Hemp, I have 7,600 lumens per sq. foot. I have 3 large 55 watt 2700's lights in hoods and the rest are 23 watt 2700's 1/2 are in hoods and the other 1/2 are against the back wall (for back lighting). The exhaust fan is a high powered ceiling fan that I have set to pull air into the room The ceiling is ceiling tiles and I have removed the 2 above the plants so it pulls new air in from there(I can feel the air being pulled in). I have the plants set in the corner and boxed in with Mylar blankets and panels that are painted in flat white.

My next grow I will build a dedicated box and will use HPS lighting.


----------



## Hazedu812 (Nov 6, 2015)

Things seem to be moving along quite well. 22 days into flower! Just to let you know, this is the first thing I have ever grow in my life......lol. I am  developing an addiction to this!

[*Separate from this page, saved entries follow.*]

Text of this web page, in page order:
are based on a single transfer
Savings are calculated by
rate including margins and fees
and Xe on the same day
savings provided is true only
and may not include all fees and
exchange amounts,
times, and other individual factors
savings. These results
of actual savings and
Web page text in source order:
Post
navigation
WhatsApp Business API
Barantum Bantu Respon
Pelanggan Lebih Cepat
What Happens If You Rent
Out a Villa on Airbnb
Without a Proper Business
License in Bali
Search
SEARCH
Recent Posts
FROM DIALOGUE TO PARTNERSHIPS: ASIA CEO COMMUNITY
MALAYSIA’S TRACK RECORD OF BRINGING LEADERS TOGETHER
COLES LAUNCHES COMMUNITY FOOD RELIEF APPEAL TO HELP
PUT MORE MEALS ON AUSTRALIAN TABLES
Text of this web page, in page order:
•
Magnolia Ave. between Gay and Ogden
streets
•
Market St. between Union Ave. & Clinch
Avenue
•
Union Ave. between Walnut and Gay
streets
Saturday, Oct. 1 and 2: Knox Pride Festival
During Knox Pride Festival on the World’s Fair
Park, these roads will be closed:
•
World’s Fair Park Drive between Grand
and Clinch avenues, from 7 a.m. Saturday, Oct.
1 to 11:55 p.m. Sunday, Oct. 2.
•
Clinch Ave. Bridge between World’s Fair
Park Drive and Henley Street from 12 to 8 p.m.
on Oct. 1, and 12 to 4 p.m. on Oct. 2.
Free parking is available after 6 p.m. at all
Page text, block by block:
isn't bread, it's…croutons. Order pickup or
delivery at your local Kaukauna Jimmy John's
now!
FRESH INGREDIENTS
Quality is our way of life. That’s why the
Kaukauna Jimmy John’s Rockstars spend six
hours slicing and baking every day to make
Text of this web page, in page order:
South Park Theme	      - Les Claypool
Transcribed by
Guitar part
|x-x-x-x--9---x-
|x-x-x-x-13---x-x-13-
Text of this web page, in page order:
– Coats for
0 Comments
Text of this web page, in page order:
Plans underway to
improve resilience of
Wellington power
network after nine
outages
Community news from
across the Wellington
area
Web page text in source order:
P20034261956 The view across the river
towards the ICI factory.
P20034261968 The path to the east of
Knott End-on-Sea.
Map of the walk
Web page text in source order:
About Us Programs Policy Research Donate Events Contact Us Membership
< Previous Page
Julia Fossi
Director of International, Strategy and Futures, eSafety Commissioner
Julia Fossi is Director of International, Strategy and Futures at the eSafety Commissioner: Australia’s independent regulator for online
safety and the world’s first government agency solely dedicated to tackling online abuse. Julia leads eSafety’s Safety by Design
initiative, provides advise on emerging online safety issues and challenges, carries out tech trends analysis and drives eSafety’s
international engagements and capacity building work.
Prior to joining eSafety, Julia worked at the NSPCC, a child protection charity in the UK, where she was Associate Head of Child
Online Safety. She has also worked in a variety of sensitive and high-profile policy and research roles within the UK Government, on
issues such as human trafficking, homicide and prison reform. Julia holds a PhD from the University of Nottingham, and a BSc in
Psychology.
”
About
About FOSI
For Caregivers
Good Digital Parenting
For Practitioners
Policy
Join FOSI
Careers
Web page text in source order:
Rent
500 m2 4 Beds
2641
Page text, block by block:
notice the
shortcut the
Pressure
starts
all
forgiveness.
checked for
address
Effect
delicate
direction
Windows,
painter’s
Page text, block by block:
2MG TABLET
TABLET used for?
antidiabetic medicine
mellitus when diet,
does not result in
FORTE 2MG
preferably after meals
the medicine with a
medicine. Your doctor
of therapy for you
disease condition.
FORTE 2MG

As for the trimming I took a different route. I tied strings to some of the branches that were in the way of the lower leaves and pulled those branches with the strings to get more light to the inner part of the plant. After a few days they settled into the new position which is letting more light get to the inner parts. 

View attachment FullSizeRender (7).jpg


View attachment FullSizeRender (8).jpg


View attachment FullSizeRender (10).jpg


----------



## yarddog (Nov 6, 2015)

Looking good.  Imagine what you can do when you have a well designed grow.


----------



## Hushpuppy (Nov 7, 2015)

Those are looking real good. You have learned another trick in the art of growing MJ. "The ties that bind"


----------



## Hazedu812 (Nov 22, 2015)

Getting closer..........Week 5 flowering! 

View attachment DSC04939.JPG


----------



## Hushpuppy (Nov 23, 2015)

Getting fatter


----------



## Hazedu812 (Nov 23, 2015)

Yup, they are moving right along! :48:


----------